(Beginning of Information given)
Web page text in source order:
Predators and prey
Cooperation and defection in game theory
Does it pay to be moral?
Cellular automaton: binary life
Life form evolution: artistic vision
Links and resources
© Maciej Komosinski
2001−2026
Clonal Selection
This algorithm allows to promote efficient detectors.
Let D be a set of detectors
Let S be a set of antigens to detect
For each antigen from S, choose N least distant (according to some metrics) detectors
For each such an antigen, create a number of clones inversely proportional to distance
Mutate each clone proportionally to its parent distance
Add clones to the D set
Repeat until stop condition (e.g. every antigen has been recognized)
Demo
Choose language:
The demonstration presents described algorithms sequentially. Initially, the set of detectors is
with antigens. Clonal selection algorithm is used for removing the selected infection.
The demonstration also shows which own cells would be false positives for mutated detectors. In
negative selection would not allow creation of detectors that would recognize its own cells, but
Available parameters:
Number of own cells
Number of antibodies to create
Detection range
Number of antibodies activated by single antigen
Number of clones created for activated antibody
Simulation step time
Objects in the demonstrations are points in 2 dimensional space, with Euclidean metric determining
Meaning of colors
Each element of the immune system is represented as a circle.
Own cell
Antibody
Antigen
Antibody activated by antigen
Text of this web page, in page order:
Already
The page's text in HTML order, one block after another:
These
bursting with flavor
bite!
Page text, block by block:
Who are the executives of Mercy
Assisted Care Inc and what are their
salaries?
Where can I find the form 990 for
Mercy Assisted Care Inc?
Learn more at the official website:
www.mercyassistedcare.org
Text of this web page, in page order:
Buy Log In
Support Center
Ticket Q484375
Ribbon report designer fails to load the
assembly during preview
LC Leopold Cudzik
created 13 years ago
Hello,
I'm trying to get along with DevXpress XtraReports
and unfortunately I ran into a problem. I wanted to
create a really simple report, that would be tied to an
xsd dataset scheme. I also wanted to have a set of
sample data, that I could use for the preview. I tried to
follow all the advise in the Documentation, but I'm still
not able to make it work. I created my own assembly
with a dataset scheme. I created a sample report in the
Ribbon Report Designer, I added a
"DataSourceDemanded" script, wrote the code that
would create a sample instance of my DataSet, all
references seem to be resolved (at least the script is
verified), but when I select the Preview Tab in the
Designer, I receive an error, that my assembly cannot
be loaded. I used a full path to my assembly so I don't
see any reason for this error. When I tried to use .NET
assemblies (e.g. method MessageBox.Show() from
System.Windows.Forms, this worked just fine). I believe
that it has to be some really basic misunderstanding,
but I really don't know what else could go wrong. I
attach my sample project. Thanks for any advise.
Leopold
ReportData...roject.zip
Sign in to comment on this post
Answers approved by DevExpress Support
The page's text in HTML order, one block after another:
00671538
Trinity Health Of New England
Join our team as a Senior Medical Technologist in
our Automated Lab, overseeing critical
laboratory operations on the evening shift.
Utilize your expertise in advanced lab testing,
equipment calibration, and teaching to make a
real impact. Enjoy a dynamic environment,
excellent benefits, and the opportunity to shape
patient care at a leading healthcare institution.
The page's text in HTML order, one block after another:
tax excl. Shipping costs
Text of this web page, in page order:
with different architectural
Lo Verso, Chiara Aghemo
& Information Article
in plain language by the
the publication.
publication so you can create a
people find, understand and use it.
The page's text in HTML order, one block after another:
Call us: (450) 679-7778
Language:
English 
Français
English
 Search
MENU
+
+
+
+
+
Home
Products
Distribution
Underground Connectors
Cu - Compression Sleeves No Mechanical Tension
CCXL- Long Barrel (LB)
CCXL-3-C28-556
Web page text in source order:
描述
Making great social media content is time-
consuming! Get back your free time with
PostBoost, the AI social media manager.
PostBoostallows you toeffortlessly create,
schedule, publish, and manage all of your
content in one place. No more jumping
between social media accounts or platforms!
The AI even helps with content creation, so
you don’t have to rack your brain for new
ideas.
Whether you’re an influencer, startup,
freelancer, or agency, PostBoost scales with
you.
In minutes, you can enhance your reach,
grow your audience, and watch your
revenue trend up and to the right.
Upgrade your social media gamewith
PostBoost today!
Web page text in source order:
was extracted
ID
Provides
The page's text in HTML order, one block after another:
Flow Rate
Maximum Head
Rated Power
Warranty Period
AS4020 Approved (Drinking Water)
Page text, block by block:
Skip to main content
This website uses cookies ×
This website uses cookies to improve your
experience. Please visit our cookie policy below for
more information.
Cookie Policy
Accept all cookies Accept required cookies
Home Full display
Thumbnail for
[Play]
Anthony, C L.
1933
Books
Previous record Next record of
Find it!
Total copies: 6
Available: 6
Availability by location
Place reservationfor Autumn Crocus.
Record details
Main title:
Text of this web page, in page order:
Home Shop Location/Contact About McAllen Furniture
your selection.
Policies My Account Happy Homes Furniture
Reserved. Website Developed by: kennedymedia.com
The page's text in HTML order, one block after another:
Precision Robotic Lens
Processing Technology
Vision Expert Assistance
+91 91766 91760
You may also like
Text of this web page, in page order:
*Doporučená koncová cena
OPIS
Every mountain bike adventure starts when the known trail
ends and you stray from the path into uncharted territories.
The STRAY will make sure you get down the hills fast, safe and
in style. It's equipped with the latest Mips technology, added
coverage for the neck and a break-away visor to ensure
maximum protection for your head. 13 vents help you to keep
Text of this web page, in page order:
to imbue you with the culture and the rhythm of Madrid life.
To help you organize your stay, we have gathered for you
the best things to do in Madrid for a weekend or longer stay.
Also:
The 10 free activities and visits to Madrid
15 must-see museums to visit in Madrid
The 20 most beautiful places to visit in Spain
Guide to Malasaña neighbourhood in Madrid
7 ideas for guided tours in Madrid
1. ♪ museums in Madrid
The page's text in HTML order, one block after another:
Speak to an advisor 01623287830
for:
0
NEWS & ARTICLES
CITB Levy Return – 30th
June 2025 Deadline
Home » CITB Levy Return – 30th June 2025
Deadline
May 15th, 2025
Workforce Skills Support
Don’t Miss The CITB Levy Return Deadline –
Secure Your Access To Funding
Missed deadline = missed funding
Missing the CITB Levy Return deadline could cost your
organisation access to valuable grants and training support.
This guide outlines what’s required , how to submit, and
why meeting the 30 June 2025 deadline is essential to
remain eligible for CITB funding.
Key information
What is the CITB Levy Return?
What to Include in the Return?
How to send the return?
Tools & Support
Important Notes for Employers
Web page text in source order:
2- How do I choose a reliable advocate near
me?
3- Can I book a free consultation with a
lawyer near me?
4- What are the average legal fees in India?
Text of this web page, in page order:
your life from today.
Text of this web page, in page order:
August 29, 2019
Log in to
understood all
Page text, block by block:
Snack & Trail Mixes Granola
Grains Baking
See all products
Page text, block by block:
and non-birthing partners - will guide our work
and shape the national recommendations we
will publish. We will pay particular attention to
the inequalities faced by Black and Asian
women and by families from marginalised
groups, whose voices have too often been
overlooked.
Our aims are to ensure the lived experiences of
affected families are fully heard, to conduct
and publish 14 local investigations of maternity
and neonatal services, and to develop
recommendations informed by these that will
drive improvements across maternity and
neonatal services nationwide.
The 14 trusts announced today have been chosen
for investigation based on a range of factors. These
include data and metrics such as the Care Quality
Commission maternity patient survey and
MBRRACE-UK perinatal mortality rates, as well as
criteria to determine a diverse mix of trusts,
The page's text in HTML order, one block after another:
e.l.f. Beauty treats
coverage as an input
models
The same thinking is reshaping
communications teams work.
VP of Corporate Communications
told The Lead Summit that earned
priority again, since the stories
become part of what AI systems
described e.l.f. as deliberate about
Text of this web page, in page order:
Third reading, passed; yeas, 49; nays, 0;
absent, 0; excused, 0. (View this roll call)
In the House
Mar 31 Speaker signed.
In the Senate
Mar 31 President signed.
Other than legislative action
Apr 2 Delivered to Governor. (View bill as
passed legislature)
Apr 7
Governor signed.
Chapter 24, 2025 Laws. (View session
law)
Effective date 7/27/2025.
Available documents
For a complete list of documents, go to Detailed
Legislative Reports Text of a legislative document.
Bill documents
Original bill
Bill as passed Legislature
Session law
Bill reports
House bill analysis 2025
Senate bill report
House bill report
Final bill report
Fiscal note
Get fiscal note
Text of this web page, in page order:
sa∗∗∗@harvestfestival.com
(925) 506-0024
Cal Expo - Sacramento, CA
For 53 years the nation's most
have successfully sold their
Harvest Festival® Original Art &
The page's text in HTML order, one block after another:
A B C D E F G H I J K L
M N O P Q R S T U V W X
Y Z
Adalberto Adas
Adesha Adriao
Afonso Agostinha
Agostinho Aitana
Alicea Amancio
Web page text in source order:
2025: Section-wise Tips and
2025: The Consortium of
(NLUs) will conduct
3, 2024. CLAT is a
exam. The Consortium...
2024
(End of Information given)
## Exercise directions
Start at the first line of the entries above. Set down each line exactly through the one with "Let S be a set of antigens to detect", and stop there.

## Output below
Web page text in source order:
Predators and prey
Cooperation and defection in game theory
Does it pay to be moral?
Cellular automaton: binary life
Life form evolution: artistic vision
Links and resources
© Maciej Komosinski
2001−2026
Clonal Selection
This algorithm allows to promote efficient detectors.
Let D be a set of detectors
Let S be a set of antigens to detect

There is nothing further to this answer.